Could we automatically detect/report performance regressions? #285
Description
Recently we've been surprised by multiple major performance regressions, and we're finding that it's very challenging to identify the root cause(s) after the fact. It would be really useful if yjit-metrics could help us automatically flag potential regressions.
I know this is not an easy or trivial thing to implement because there can often be false positives due to the inherent noise in measurements. I was thinking that since we have error bars on benchmarks, it might be possible to have a criteria such as, for example:
If the average time for the current run of a benchmark is below the previous average for the benchmark, and the error bars for both runs don't overlap, then flag a potential regression.
We could also have some kind of an adjustable threshold such that we allow a certain gap between the error bars before we report a regression (multiples of the largest or smallest of the stddevs? e.g. only report a slowdown if the gap between error bars is greater than 0.5 * min(stddev1, stddev2)
). We could tune this criteria to reduce the probability of false positives.

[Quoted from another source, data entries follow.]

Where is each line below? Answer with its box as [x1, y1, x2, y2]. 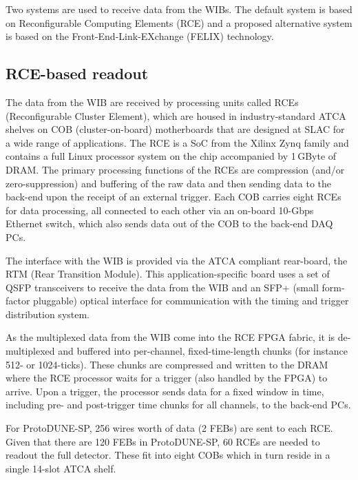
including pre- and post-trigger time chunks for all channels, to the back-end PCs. [6, 397, 351, 412]
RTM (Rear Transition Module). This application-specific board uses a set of [6, 267, 330, 281]
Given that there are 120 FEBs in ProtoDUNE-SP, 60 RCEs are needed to [6, 434, 320, 448]
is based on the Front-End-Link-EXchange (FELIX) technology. [6, 29, 274, 43]
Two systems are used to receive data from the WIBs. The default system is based [6, 2, 352, 16]
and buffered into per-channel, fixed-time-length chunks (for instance [58, 344, 348, 358]
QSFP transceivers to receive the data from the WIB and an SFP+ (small [6, 280, 319, 294]
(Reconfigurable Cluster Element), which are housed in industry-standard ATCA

This system wouldn't be foolproof, it may not detect very small regressions, but I think that it could still be helpful because for example, if a microbenchmark suddently slows down by 5-10%, it would automatically get flagged. Currently we rarely ever look at our microbenchmarks, so these things can go completely undetected... But we could have a microbenchmark for object allocation, for example, and get automatically notified if object allocation takes a big drop. @XrXr
If one or more regressions are detected, a message could be posted in the benchmark CI slack channel, and the bot could do an @here
so that people in the channel are notified, or tag specific members of the YJIT team.